Vaticano

Francisco: sin misericordia la teología se convierte en ideología

El Papa escribió una carta por el centenario de la Facultad teológica de la Universidad Católica Argentina: y dice no «una teología que se agota en la disputa académica o que contempla la humanidad desde un castillo de cristal… La misericordia es la sustancia misma del Evangelio»

ANDREA TORNIELLI
CIUDAD DEL VATICANO

«Sin misericordia, nuestra teología, nuestro derecho, nuestra pastoral, corren el riesgo de caer en la mezquindad burocrática o en la ideología». Lo escribió Papa Francisco en una carta al arzobispo de Buenos Aires, Mario Polli. El documento, que lleva la fecha del 3 de marzo pero fue divulgado hoy, celebra el centenario de la  Facultad Teológica de la Universidad Católica Argentina (UCA).

«El aniversario coincide con el de los cincuenta años de la clausura del Concilio Vaticano II, que ha sido una puesta al día, una relectura del Evangelio en la perspectiva de la cultura contemporánea. Ha producido un movimiento irreversible de renovación que viene del Evangelio. Y ahora es preciso seguir adelante. Pero, cómo seguir adelante? Enseñar y estudiar teología significa vivir en una frontera, esa en la que el Evangelio encuentra las necesidades de las personas a las que se anuncia, de manera comprensible y significativa».

«Debemos guardarnos –advierte el Papa– de una teología que se agota en la disputa académica o que contempla la humanidad desde un castillo de cristal. Se aprende para vivir: teología y santidad son un binomio inseparable. Por tanto, la teología que desarrollan ha de estar basada en la Revelación, en la Tradición, pero también debe acompañar los procesos culturales y sociales, especialmente las transiciones difíciles. En este tiempo, la teología también debe hacerse cargo de los conflictos: no sólo de los que experimentamos dentro de la Iglesia, sino también de los que afectan a todo el mundo y que se viven por las calles de Latinoamérica».
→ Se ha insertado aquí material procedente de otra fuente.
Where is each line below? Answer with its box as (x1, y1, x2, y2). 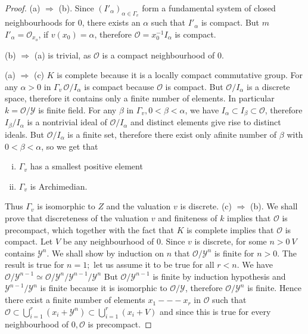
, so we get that (41, 140, 98, 152)
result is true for (5, 258, 64, 271)
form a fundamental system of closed (142, 2, 276, 14)
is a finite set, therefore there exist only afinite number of (67, 128, 277, 140)
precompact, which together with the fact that (5, 223, 174, 236)
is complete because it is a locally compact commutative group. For (57, 69, 303, 81)
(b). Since (58, 2, 94, 14)
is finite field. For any (38, 104, 117, 116)
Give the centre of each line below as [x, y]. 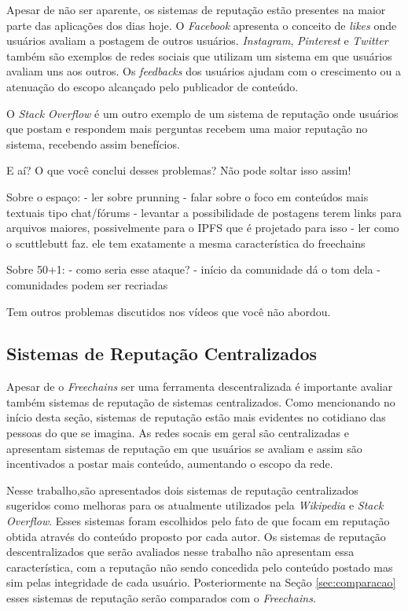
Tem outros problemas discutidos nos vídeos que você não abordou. [169, 311]
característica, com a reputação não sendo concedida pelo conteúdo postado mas [200, 567]
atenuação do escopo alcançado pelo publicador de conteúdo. [153, 86]
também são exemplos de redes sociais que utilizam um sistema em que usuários [199, 55]
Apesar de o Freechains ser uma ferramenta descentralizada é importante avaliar [200, 386]
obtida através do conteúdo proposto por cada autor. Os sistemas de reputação [196, 536]
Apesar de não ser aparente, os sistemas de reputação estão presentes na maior [196, 9]
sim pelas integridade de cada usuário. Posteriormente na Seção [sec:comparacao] [201, 582]
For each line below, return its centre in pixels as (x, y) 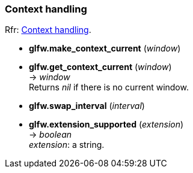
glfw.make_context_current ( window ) (105, 48)
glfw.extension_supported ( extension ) (106, 125)
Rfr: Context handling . (48, 30)
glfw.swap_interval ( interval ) (87, 106)
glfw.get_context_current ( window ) (100, 67)
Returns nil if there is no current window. (109, 87)
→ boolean (50, 135)
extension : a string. (67, 145)
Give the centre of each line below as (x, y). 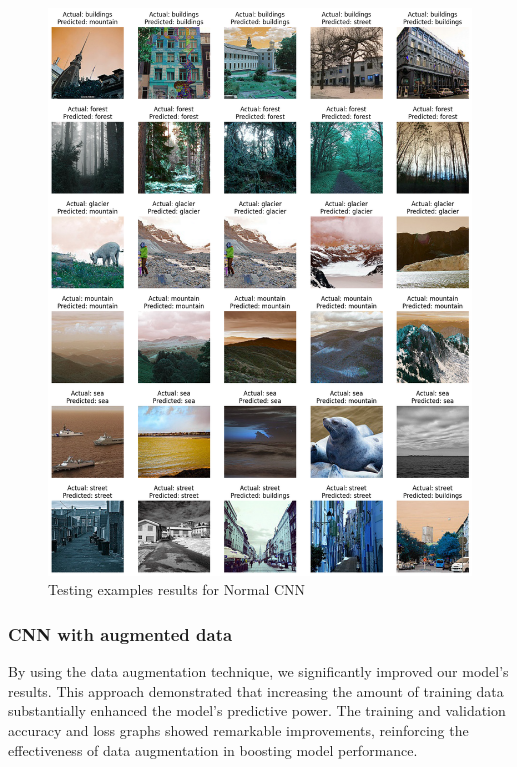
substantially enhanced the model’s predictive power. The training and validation (257, 710)
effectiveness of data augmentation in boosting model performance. (213, 749)
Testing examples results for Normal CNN (177, 589)
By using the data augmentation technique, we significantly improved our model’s (258, 671)
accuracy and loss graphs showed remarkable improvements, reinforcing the (238, 729)
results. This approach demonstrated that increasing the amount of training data (256, 690)
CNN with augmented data (120, 633)
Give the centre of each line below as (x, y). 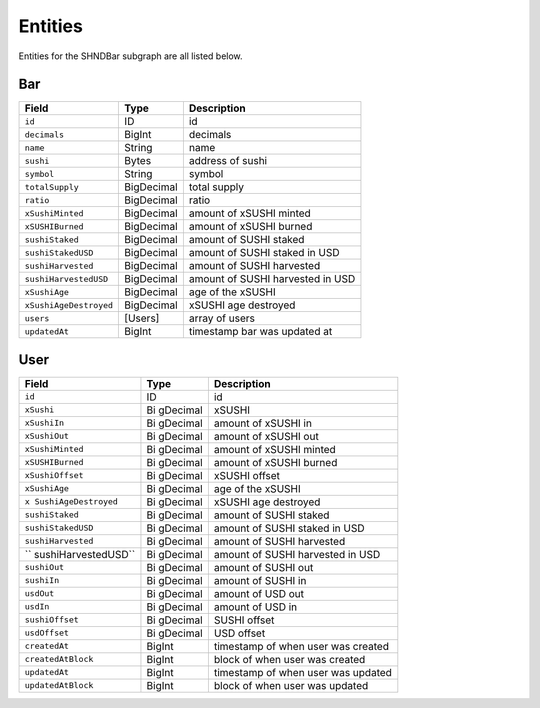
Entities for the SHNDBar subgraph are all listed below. (131, 56)
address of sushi (228, 161)
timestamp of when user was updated (302, 672)
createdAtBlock (59, 659)
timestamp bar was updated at (260, 332)
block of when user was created (289, 659)
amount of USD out (259, 593)
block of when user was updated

«No se conformen –exhorta el Pontífice argentino– con una teología de despacho. Que el lugar de sus reflexiones sean las fronteras. Y no caigan en la tentación de pintarlas, perfumarlas, acomodarlas un poco y domesticarlas. También los buenos teólogos, como los buenos pastores, huelen a pueblo y a calle y, con su reflexión, derraman ungüento y vino en las heridas de los hombres».

La teología, indicó Papa Francisco, debe ser «expresión de una Iglesia que es “hospital de campo”, que vive su misión de salvación y curación en el mundo. La misericordia no es solo una actitud pastoral, sino la sustancia misma del Evangelio de Jesús. Les animo a que estudien cómo, en las diferentes disciplinas – dogmática, moral, espiritualidad, derecho, etc. – se puede reflejar la centralidad de la misericordia. Sin misericordia, nuestra teología, nuestro derecho, nuestra pastoral, corren el riesgo de caer en la mezquindad burocrática o en la ideología, que por su propia naturaleza quiere domesticar el misterio. Comprender la teología es comprender a Dios, que es Amor».

El estudiante de teología que debe formar la UCA, concluyó el Papa, no es un «teólogo “de museo”», que acumula datos e información sobre la Revelación, pero sin saber qué hacer con ella. El estudiante de teología de la UCA tampoco debe ser un «“balconero” de la historia», sino «una persona capaz de construir en torno a sí la humanidad, de transmitir la divina verdad cristiana en una dimensión verdaderamente humana, y no un intelectual sin talento, un eticista sin bondad o un burócrata de lo sagrado».